И вот Браун, взволнованный предвкушением романтических приключений, о которых он столько читал в книгах и столько мечтал, но которых еще не испытал в жизни, занял свое место на корме вельбота, нагруженного ружьями и патронами; четверо матросов с Райатеи взялись за весла, смугло-золотистый фавн, добравшийся вплавь, сел за руль, и лодка нырнула в теплую тропическую ночь, направляясь к полулегендарному острову любви — Фуатино, который оказался во власти пиратов двадцатого века.

2

Если провести линию между Джалуитом (в группе Маршальских островов) и Бугенвилем (Соломоновы острова) и если двумя градусами южнее экватора эту линию пересечь другой прямой, проведенной от Укуора (Каролинские острова), то здесь, на этом омытом солнцем участке моря, мы найдем гористый остров Фуатино, населенный племенами, родственными гавайцам, таитянам, маори и самоанцам. Он составляет самое острие обращенного на запад клина, вбитого Полинезией между Меланезией и Микронезией. Вот этот-то остров Фуатино и увидел на следующее утро Гриф в двух милях к востоку от шхуны, на одной линии с подымающимся солнцем. Дул все тот же слабый, едва ощутимый бриз, и «Стрела» скользила по гладкому морю со скоростью, какая сделала бы честь любой шхуне даже при ветре в три раза более сильном.
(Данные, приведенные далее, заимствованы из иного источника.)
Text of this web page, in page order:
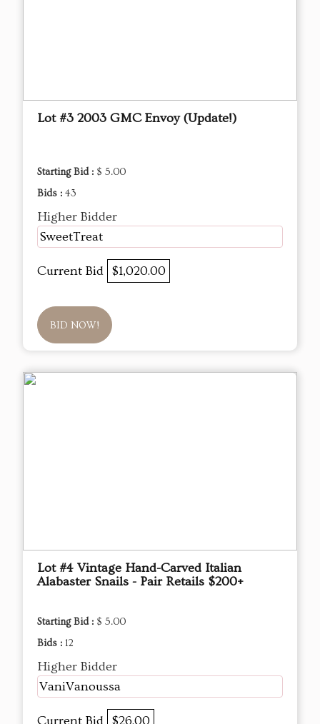
Lot #3 2003 GMC Envoy (Update!)
Starting Bid : $ 5.00
Bids : 43
Higher Bidder
SweetTreat
Current Bid $1,020.00
BID NOW!
Lot #4 Vintage Hand-Carved Italian
Alabaster Snails - Pair Retails $200+
Starting Bid : $ 5.00
Bids : 12
Higher Bidder
VaniVanoussa
Current Bid $26.00
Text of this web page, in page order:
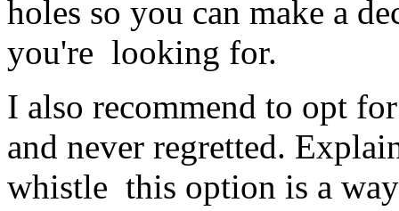
holes so you can make a
you're looking for.
I also recommend to opt
and never regretted.
whistle this option is a
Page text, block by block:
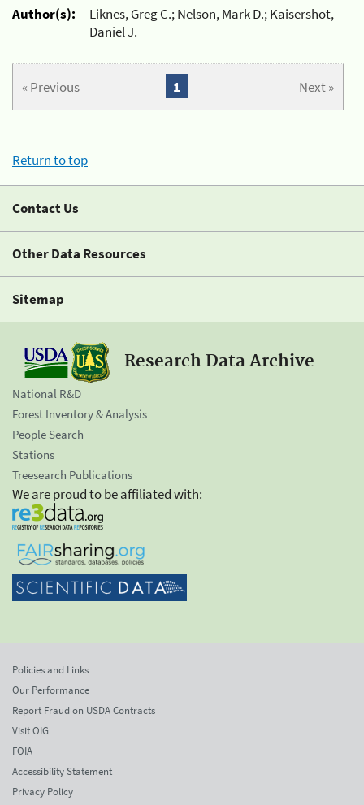
Author(s):
Liknes, Greg C.; Nelson, Mark D.; Kaisershot,
Daniel J.
« Previous Next »
1
Return to top
Contact Us
Other Data Resources
Sitemap
Research Data Archive
National R&D
Forest Inventory & Analysis
People Search
Stations
Treesearch Publications
We are proud to be affiliated with:
Policies and Links
Our Performance
Report Fraud on USDA Contracts
Visit OIG
FOIA
Accessibility Statement
Privacy Policy
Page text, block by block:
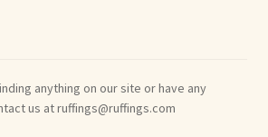
anything on our site or have any
us at ruffings@ruffings.com
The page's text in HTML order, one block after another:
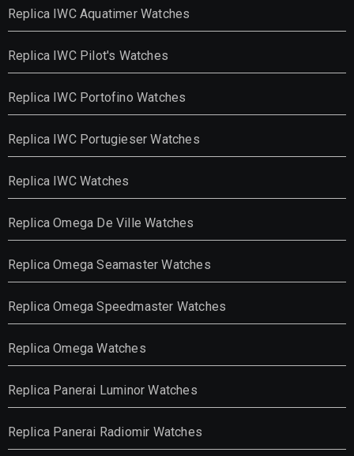
Replica IWC Aquatimer Watches
Replica IWC Pilot's Watches
Replica IWC Portofino Watches
Replica IWC Portugieser Watches
Replica IWC Watches
Replica Omega De Ville Watches
Replica Omega Seamaster Watches
Replica Omega Speedmaster Watches
Replica Omega Watches
Replica Panerai Luminor Watches
Replica Panerai Radiomir Watches
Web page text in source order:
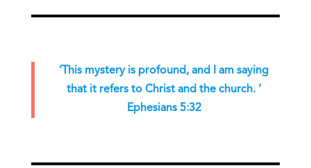
‘This mystery is profound, and I am saying
that it refers to Christ and the church. ‘
Ephesians 5:32
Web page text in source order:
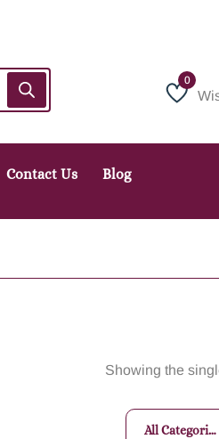
Wishlist
Contact Us Blog
Showing the
All Categories
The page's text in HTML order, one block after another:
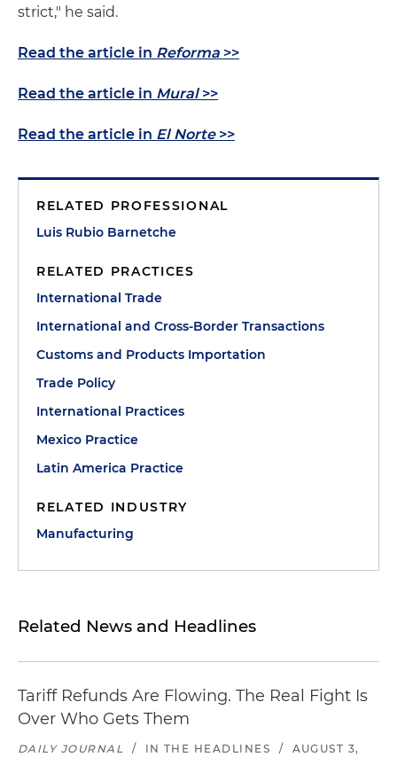
strict," he said.
Read the article in Reforma >>
Read the article in Mural>>
Read the article in El Norte>>
RELATED PROFESSIONAL
Luis Rubio Barnetche
RELATED PRACTICES
International Trade
International and Cross-Border Transactions
Customs and Products Importation
Trade Policy
International Practices
Mexico Practice
Latin America Practice
RELATED INDUSTRY
Manufacturing
Related News and Headlines
Tariff Refunds Are Flowing. The Real Fight Is
Over Who Gets Them
DAILY JOURNAL / IN THE HEADLINES /
AUGUST 3,
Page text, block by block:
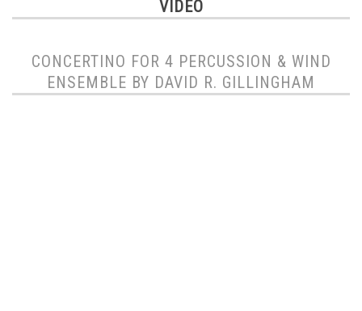
VIDEO
CONCERTINO FOR 4 PERCUSSION & WIND
ENSEMBLE BY DAVID R. GILLINGHAM
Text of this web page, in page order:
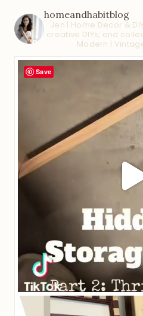
homeandhabitblog
Jen | Home Decor &
creative DIYs, and
Modern |
Save
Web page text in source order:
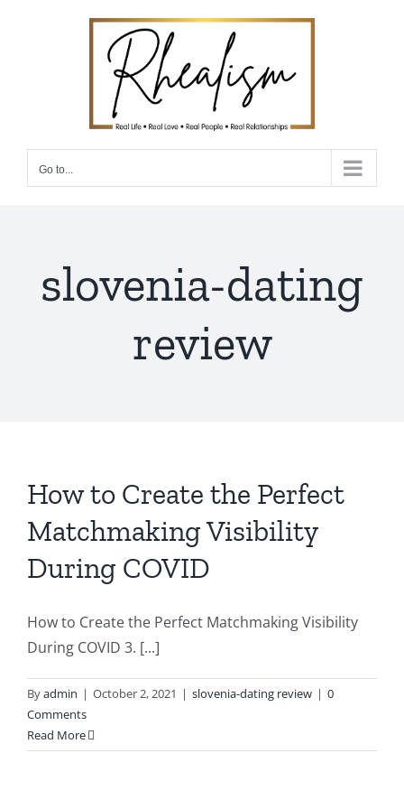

Фуатино был не что иное, как древний вулкан, поднятый со дна моря каким-то доисторическим катаклизмом. Западную сторону кратера размыло морем, и она обвалилась, образовав вход внутрь кратера, который теперь представлял собой бухту. Фуатино, таким образом, походил на неровную подкову, обращенную пяткой на запад. К проходу в подкове и направлялась «Стрела». Капитан Гласс, стоявший на палубе с биноклем в руке то и дело сверявшийся с самодельной картой, которую он разостлал на палубе рубки, вдруг выпрямился, и на его лице появилось выражение не то тревоги, не то покорности.

— Начинается, — сказал он. — Это малярия. Но я не ждал приступа раньше завтрашнего утра. Она меня всегда здорово треплет, мистер Гриф. Через пять минут я уже ничего не буду соображать. Придется вам самому вводить шхуну в бухту. Бой, готовь койку! Грелку и побольше одеял! Море сейчас так спокойно, мистер Гриф, что вам, я думаю, удастся благополучно проскочить большой риф. Держите по ветру и хорошенько разгоните судно. Только одна «Стрела» во всем Тихом океане способна на такой маневр, и я уверен, что вы его сделаете. Идите вплотную к Большой скале и следите за грота-гиком.

Он говорил быстро, словно пьяный: затуманенное сознание с трудом боролось со все нарастающим приступом малярии. Когда он, шатаясь, направился к каюте, его лицо стало багровым и все пошло пятнами, как при воспалении или гангрене. Глаза вылезли из орбит и остекленели, руки тряслись, зубы стучали от озноба.

— Через два часа начну потеть, — еле выговорил он с мертвенной улыбкой на губах. — Потом еще два часа, и все будет в порядке. Уж я изучил эти проклятые приступы. С первой минуты до последней… Ввв-ы бб…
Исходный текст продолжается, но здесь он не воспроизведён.